Douglas Faggioli to step down as President and CEO
Michael Dean to become new President and CEO
15 March 2010 Nature’s Sunshine Products, Inc. (NASDAQ:NATR), a leading manufacturer and marketer of encapsulated herbs and vitamins, today reported financial operating results for the three and 12 month periods ended December 31, 2009.
The Company also announced that Doug Faggioli, after 27 years with Nature’s Sunshine Products, has decided to step down as President and CEO and as a member of the Board of Directors, effective June 30, 2010. Michael Dean, a member of the Board and a former ABC Cable Networks and Walt Disney Company executive, has been named to succeed him. Mr. Faggioli will remain as a consultant to the Company.
For the quarter ended December 31, 2009, the Company reported that net sales revenue totaled $89.9 million, compared to $88.2 million for the same three-month period in 2008, an increase of 1.9 percent. Operating income increased to $5.3 million, compared to an operating loss of $0.8 million for the same three-month period in 2008. Net income totaled $4.0 million, compared to a net loss of $0.5 million in the fourth quarter of last year.

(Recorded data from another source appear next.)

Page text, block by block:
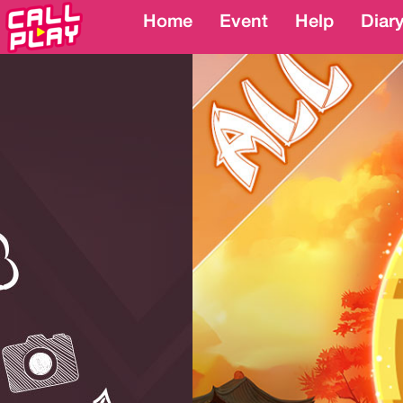
Home Event Help
Home Event Help
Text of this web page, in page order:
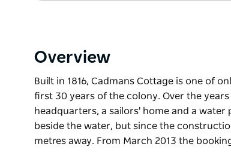
Overview
Built in 1816, Cadmans Cottage is one of
first 30 years of the colony. Over the
headquarters, a sailors' home and a
beside the water, but since the
metres away. From March 2013 the
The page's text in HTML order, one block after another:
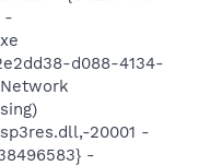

Basic and diluted net income per share was $0.26, compared to a net loss per share of $0.03 for the same period last year. These improvements in operating and net income were principally due to reduced operating expenses resulting from the favorable settlement of several value-added tax (“VAT”) and other non-income tax related contingencies, as well as management’s efforts to reduce selling, general and administrative expenses. Total operating expenses were $84.6 million, as compared to $89.0 million in the fourth quarter of 2008, a 4.9 percent improvement.
The Company’s balance sheet remained strong with cash and cash equivalents of $35.5 million, and shareholders’ equity of $57.1 million as of December 31, 2009. The Company has no long-term debt.
Net sales revenue for the year ended December 31, 2009 totaled $343.0 million, as compared to $373.2 million for the same period in 2008, a decline of approximately 8.1 percent. The decrease in sales was principally due to global economic conditions and the adverse effect of foreign currency fluctuations earlier in the year as a result of a stronger U.S. dollar. Excluding the effect of foreign currency fluctuations, sales in local currencies were down approximately 6.3 percent. Total operating expenses decreased to $332.3 million from $367.6 million in the prior year. Operating income increased to $10.8 million from $5.6 million year over year, primarily due to the reduction of operating expenses as a result of the favorable settlement of several VAT and other non-income tax related contingencies, as well as management’s efforts to reduce selling, general and administrative expenses. As a result, net income for the year increased to $6.1 million, or $0.39 per basic and diluted share, from a net loss of $1.8 million, $0.12 per basic and diluted share, for the prior year.
At year-end, active distributors totaled approximately 697,200, compared to 729,600 a year earlier, and active managers totaled approximately 28,800, compared to 25,900 at the end of 2008.